The Coon, deleted ending: watch?v=Lr2eyK-jZ2Q

Little cyclones of leaves settled onto the ground. The water in Stark's Pond lay flat. Birds broke from branches and spilled into the sky.

Kyle touched Stan's face. His cheeks were sunken, body shrunken, with a frame so tiny and scarily breakable. Running a finger over his lips was like caressing a marble statue, chipped away and dirtied by the hands of careless tourists.

"I'm gross, I know," said Stan.

"You're not gross. I just can't believe you're real."

"I could say the same about you," he buried his face in Kyle's chest, smelling sweat and evergreen. "I had so many dreams where you would come down and find me. But every time I woke up, you weren't there."

Kyle pulled him tighter, wincing at his own throbbing stomach, glad it was dark so Stan couldn't see that he was in pain.

"I want to see your face," Stan said, coughing, his voice lacerated from dehydration. "I have one candle left. I was saving it for an emergency but I have to know… It could be one of the voices or I'm hallucinating again."

"Voices?"

Stan pulled away. Kyle held his breath. He should have figured this would happen. Stan had gone stir-crazy or had cabin fever, whatever it was called. A temporary touch of insanity. He chose his next words carefully:

"Stan, has someone else been talking to you down here?"

A fraught pause. "I have conversations."

"With who?"

No answer. Instead, he came face-to-face with a freshly lit candle and Stan's large, navy eyes staring at him. He looked ill, hair hanging in stringy clumps around his face and crooked mouth, which rested slightly agape. But he was still Stan. Complete and real, in the flesh. Not wax.

"Kyle," he reached for his scalp, "You cut off all your hair. And you pierced your nose?"

"I went a little crazy after you-" he stopped himself. He almost said died. There was no way he could fit in that tale just yet. It was too soon. "-after you went missing. I thought you were never coming back."

"It looks good on you."

Kyle smiled a small half-smile - happy to see Stan, terrified of what may come next.

He pried again: "Stan, were there people talking to you down here?"

"Not anymore." Stan's eyes went from joyous to instant solemn reflection. He looked behind, and beyond Kyle. "I have to show you something."

He showed him the shrine, leveling the candle to different parts like a seek-and-find game. Skulls were turned over and the broken glass littered over the purple tablecloth. Kyle stood, trying not to make it obvious that he was holding his side, but the pain was growing. He gagged. A familiar sweet, hot scent was wavering.

In the center, he revealed the decaying photo of a skinny man with insulting eyes and the beard of a goat (which made Kyle jump back). In front of Goat Man was the husk of a rabbit, positioned in a leap as if it might still sprint away.

"I talk to Ori sometimes," Stan said.

"Who?" Kyle drew his elbow over his nose, "The guy in the picture?"

"No." He pointed to Ori's exposed ribs.

"Stan, that rabbit is dead. Very, very dead."

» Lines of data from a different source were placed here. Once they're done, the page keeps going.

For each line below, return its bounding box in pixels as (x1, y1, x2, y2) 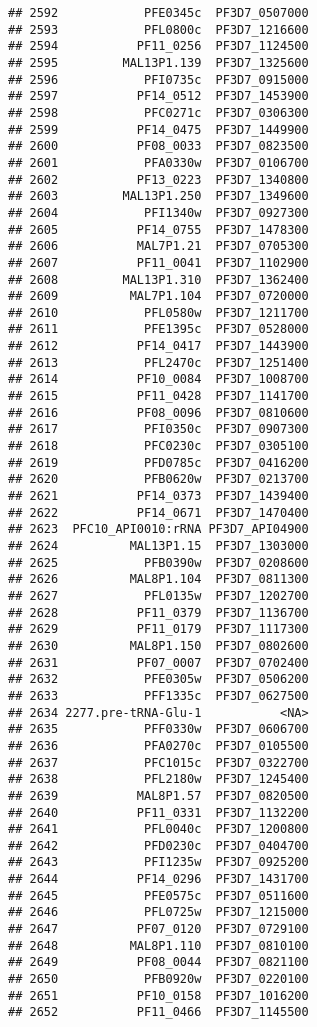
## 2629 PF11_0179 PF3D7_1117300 (8, 622, 309, 637)
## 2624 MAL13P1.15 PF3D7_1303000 (8, 539, 309, 553)
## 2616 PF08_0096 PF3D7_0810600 (8, 405, 309, 420)
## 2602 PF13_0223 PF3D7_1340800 (8, 172, 309, 187)
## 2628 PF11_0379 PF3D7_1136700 (8, 605, 309, 620)
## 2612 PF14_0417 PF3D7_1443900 (8, 339, 309, 354)
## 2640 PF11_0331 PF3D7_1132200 (8, 805, 309, 820)
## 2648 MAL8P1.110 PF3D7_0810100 (8, 938, 309, 953)
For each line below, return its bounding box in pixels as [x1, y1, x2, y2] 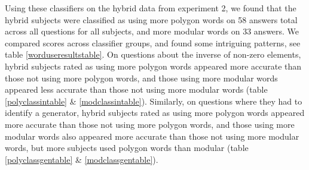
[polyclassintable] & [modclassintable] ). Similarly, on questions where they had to [5, 95, 302, 107]
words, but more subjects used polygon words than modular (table [5, 141, 249, 154]
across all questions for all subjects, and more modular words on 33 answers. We [5, 25, 299, 37]
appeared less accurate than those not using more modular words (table [5, 83, 268, 96]
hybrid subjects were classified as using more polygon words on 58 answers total [5, 13, 298, 26]
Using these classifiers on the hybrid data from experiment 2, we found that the [5, 2, 296, 14]
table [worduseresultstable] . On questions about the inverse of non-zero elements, [5, 48, 301, 61]
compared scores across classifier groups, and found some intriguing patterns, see [5, 36, 301, 49]
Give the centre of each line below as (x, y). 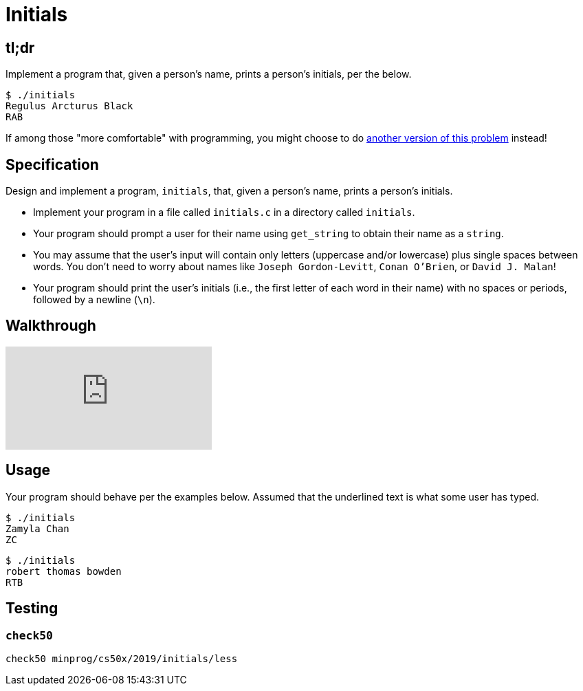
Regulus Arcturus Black (69, 106)
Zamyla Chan (37, 528)
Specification (52, 164)
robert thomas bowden (64, 571)
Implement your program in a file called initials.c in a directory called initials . (224, 212)
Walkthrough (51, 326)
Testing (32, 608)
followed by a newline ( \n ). (94, 300)
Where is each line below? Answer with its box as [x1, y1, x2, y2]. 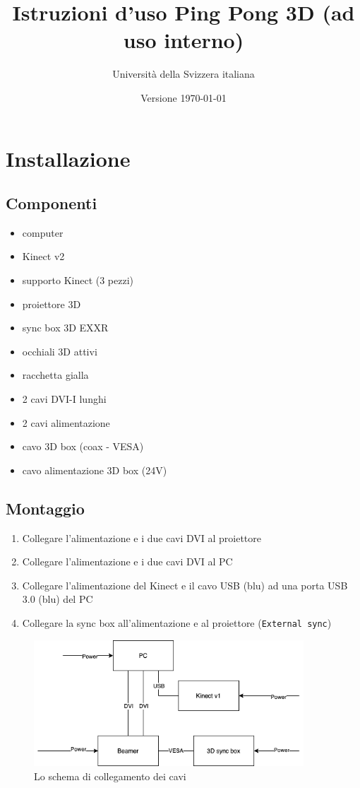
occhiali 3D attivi [22, 343, 97, 358]
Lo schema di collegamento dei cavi [34, 768, 186, 783]
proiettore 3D [22, 296, 81, 311]
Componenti [6, 192, 97, 214]
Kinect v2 [22, 249, 65, 264]
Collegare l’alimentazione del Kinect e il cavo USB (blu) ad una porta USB [22, 577, 348, 592]
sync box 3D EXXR [22, 320, 109, 335]
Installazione [6, 143, 131, 172]
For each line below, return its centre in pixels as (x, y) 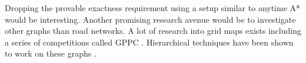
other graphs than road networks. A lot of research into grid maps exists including (153, 31)
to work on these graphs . (51, 53)
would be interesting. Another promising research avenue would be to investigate (150, 19)
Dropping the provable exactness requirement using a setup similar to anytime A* (153, 8)
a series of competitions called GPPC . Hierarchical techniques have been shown (149, 42)
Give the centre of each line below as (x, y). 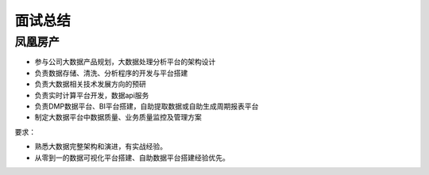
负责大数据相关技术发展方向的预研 (90, 84)
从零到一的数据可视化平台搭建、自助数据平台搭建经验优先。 (132, 158)
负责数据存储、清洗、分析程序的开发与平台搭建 (111, 73)
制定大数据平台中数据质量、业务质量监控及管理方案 (118, 117)
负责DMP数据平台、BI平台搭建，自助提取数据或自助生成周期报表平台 (147, 106)
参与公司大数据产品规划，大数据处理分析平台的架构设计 (125, 62)
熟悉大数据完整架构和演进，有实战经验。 (100, 146)
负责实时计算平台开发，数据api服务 (92, 95)
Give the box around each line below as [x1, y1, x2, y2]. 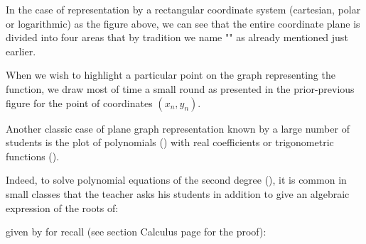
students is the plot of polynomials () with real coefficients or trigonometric [6, 135, 334, 150]
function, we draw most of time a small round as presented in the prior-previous [6, 81, 355, 96]
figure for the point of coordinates [6, 95, 153, 110]
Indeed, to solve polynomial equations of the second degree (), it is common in [6, 172, 347, 187]
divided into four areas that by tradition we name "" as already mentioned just [6, 30, 348, 45]
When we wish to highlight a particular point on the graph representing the [6, 67, 335, 82]
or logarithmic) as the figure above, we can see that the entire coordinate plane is [6, 16, 360, 30]
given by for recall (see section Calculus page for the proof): [6, 224, 267, 239]
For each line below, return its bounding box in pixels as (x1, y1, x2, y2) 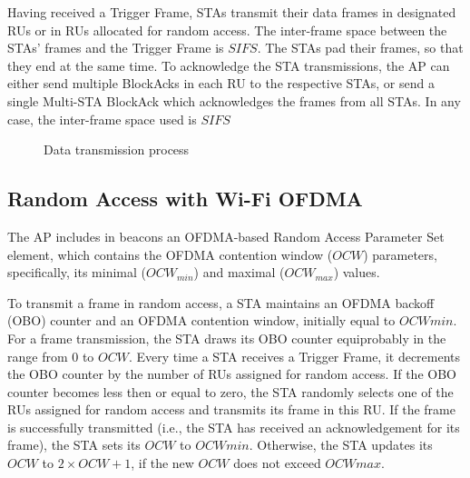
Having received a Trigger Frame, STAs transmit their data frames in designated (7, 3, 456, 21)
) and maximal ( (193, 263, 285, 282)
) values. (333, 263, 380, 282)
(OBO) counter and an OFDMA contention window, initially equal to (7, 311, 396, 330)
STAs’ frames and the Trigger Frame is (7, 38, 224, 57)
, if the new (131, 453, 194, 473)
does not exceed (233, 453, 321, 473)
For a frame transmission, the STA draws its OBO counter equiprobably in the (7, 328, 446, 347)
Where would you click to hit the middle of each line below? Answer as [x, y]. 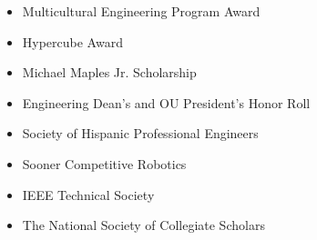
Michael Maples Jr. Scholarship [109, 72]
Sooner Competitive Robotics [104, 163]
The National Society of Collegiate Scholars [143, 225]
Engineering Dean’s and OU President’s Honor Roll [166, 102]
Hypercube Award [72, 41]
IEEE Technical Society [88, 194]
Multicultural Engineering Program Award [141, 11]
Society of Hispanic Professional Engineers [140, 133]
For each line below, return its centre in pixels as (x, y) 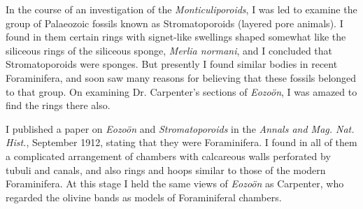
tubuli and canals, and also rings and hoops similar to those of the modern (166, 170)
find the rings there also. (58, 105)
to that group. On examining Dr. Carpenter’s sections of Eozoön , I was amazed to (181, 91)
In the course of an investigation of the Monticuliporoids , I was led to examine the (181, 9)
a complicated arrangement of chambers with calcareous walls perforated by (168, 156)
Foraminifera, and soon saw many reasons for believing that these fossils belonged (181, 77)
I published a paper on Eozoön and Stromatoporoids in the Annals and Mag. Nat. (180, 128)
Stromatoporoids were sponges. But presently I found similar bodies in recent (172, 64)
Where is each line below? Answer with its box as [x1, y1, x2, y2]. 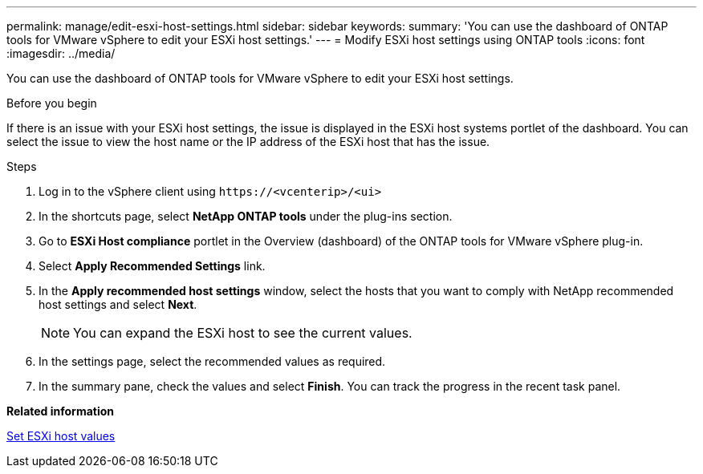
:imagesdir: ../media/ [6, 47, 116, 60]
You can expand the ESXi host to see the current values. [73, 325, 412, 341]
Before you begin [6, 96, 97, 110]
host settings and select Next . [39, 298, 197, 311]
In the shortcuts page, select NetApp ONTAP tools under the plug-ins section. [39, 209, 453, 223]
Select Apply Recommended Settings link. [39, 259, 266, 273]
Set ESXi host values [6, 429, 116, 443]
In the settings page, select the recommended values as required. [39, 354, 386, 368]
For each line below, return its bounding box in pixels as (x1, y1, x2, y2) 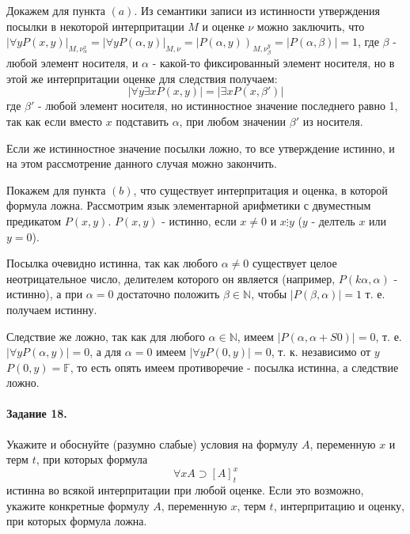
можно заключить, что (256, 17, 365, 34)
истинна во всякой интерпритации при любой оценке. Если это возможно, (6, 482, 364, 498)
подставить (116, 112, 169, 129)
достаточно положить (117, 286, 220, 302)
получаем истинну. (6, 301, 97, 317)
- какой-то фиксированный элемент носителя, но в (152, 55, 395, 71)
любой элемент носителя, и (6, 55, 139, 71)
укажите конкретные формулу (6, 497, 150, 513)
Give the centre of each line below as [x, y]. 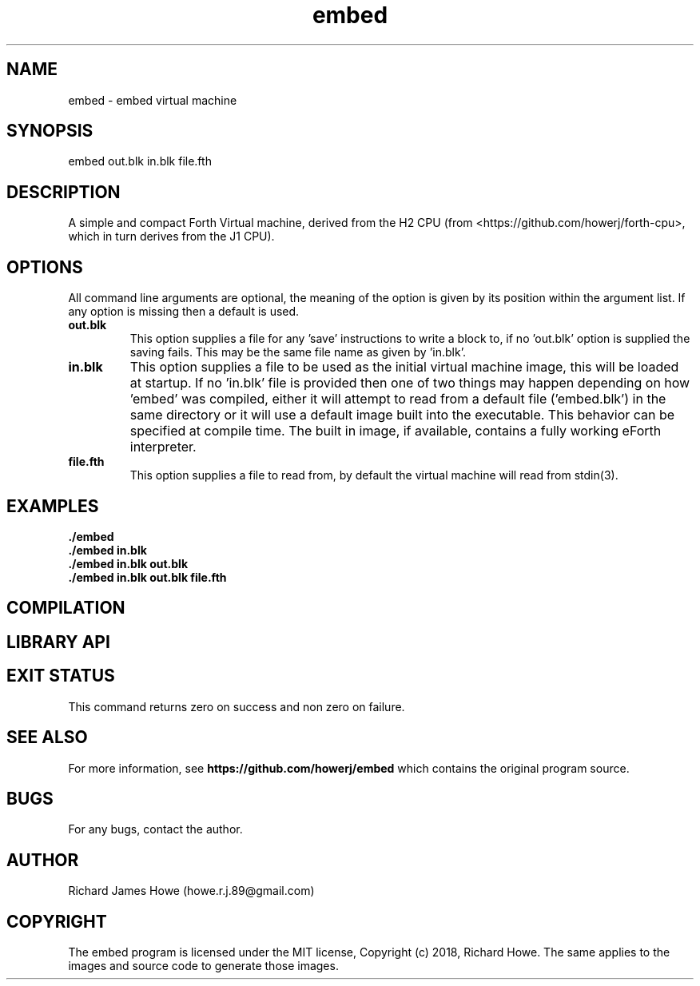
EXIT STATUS [61, 676]
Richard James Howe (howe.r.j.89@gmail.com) [191, 891]
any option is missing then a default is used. [184, 312]
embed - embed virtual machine [153, 100]
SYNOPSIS [50, 131]
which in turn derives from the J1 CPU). [171, 237]
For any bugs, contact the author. [155, 829]
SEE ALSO [47, 738]
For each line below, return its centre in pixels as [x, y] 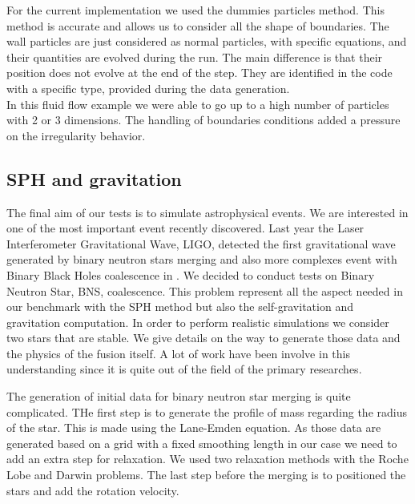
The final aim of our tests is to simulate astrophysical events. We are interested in [207, 212]
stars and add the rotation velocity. [93, 490]
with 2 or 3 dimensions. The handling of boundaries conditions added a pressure [203, 120]
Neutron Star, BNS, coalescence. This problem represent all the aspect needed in [205, 290]
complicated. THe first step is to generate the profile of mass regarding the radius [207, 411]
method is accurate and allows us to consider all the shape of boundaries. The [198, 25]
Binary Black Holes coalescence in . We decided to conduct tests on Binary [191, 274]
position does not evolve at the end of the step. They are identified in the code [199, 73]
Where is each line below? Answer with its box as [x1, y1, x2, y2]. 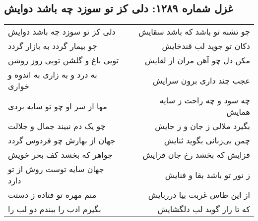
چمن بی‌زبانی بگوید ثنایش [164, 134, 250, 146]
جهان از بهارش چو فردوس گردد [8, 134, 116, 146]
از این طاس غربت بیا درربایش [148, 189, 250, 201]
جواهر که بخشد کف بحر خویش [8, 149, 113, 161]
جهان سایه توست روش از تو [8, 163, 104, 175]
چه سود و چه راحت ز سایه [159, 94, 250, 106]
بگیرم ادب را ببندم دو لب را [8, 203, 101, 215]
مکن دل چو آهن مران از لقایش [145, 54, 250, 66]
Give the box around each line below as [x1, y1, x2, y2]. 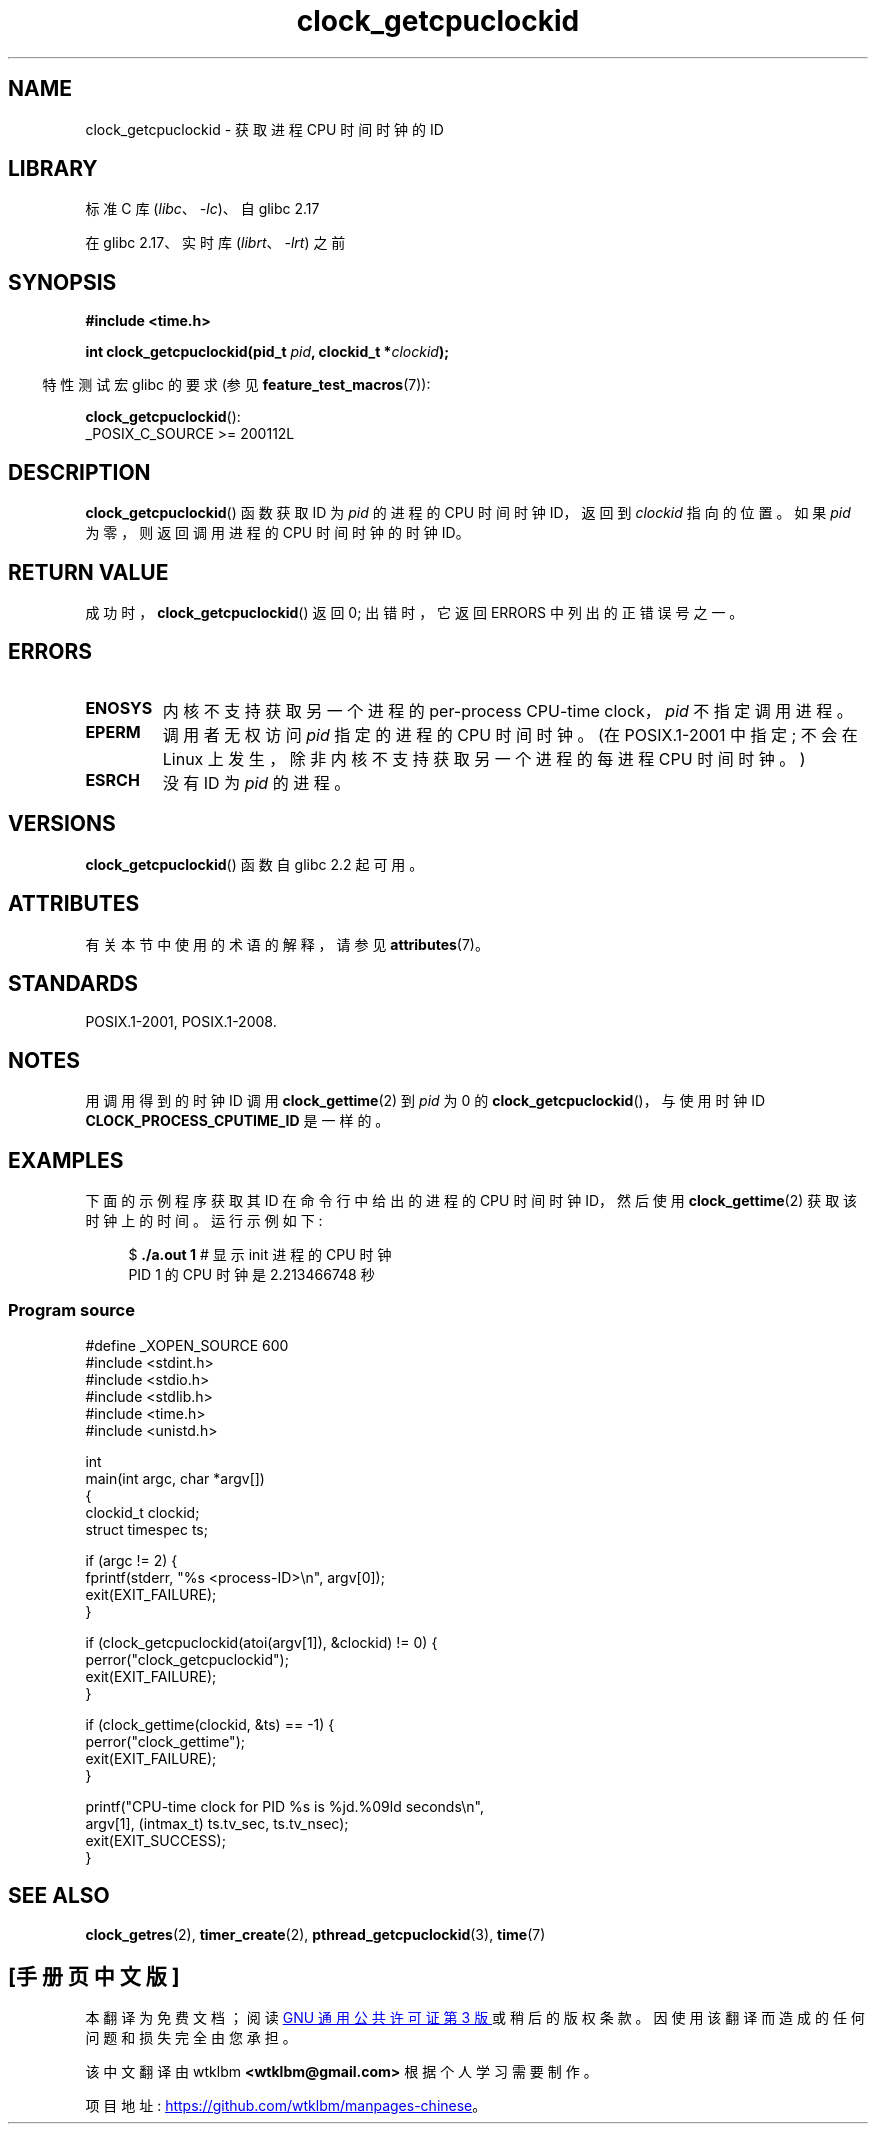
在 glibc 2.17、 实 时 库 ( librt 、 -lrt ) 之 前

"Doesn't mean I can't talk to them."

Thinking back to the times he sat in front of Stan's grave marker, heels digging into the mud, Kyle nodded slightly. Now me might start talking to his mother. He closed his eyes tight

(dont think about it dont think dont think about it)

"So what happened?" Kyle asked. The image of the blood-soaked hallway of his house flashed in and out of his mind.

"I don't know. They just stopped breathing one day."

"Oh."

"But that's not what I really wanted to show you. Here."

He handed Kyle one of the leather-bound journals, then spoke while Kyle thumbed through the pages.

"I think this was written either by the dude in the picture or by someone who loved him. Most of it looks like it's in Latin, but there are weird sketches. I mean, I've seen pentagrams before but it all looks ritualistic. And then the other ones… I'll never get those out of my head."

Kyle flipped to a drawing of two people hanging by ropes off a tree branch. "Oh."

"Read the last page."

On the last, crumpled paper, reading April 2009 on the top, Kyle read aloud: "Behold. The mighty voices of my vengeance smash the stillness of the air and stand as monoliths of wrath upon a plain of writhing serpents. I am become as a monstrous machine of annihilation to the festering fragments of the body of he who would detain me…"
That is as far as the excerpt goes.